Yufeng Fan

The unpolarized macronova associated with the gravitational wave event GW 170817

The merger of two dense stellar remnants including at least one neutron star is predicted to produce gravitational waves (GWs) and short-duration gamma ray bursts1,2. In the process, neutron-rich material is ejected from the system and heavy elements are synthesized by r-process nucleosynthesis1,3. The radioactive decay of these heavy elements produces additional transient radiation termed kilonova or macronova4–10. We report the detection of linear optical polarization, P = (0.50 ± 0.07)%, 1.46 days after detection of the GWs from GW 170817—a double neutron star merger associated with an optical macronova counterpart and a short gamma ray burst11–14. The optical emission from a macronova is expected to be characterized by a blue, rapidly decaying component and a red, more slowly evolving component due to material rich in heavy elements—the lanthanides15. The polarization measurement was made when the macronova was still in its blue phase, during which there was an important contribution from a lanthanide-free outflow.

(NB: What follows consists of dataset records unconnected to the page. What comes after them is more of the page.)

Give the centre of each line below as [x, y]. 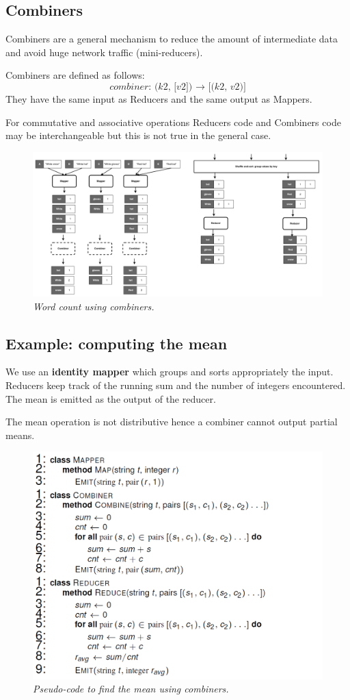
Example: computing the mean [117, 343]
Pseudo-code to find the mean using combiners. [131, 689]
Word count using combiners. [94, 306]
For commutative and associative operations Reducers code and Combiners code [173, 122]
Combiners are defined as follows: [75, 75]
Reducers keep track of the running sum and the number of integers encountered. [176, 385]
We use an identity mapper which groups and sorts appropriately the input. [170, 372]
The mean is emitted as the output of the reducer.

The low degree of polarization is consistent with intrinsically unpolarized emission scattered by galactic dust, suggesting a symmetric geometry of the emitting region and low inclination of the merger system. Stringent upper limits to the polarization degree from 2.45–9.48 days post-burst are consistent with the lanthanides-rich macronova interpretation.A double neutron star merger gave rise to the gravitational-wave event GW 170817, with counterpart electromagnetic radiation in the optical and gamma-ray spectra. Polarization measurements of the optical emission reveal a lanthanide-rich macronova.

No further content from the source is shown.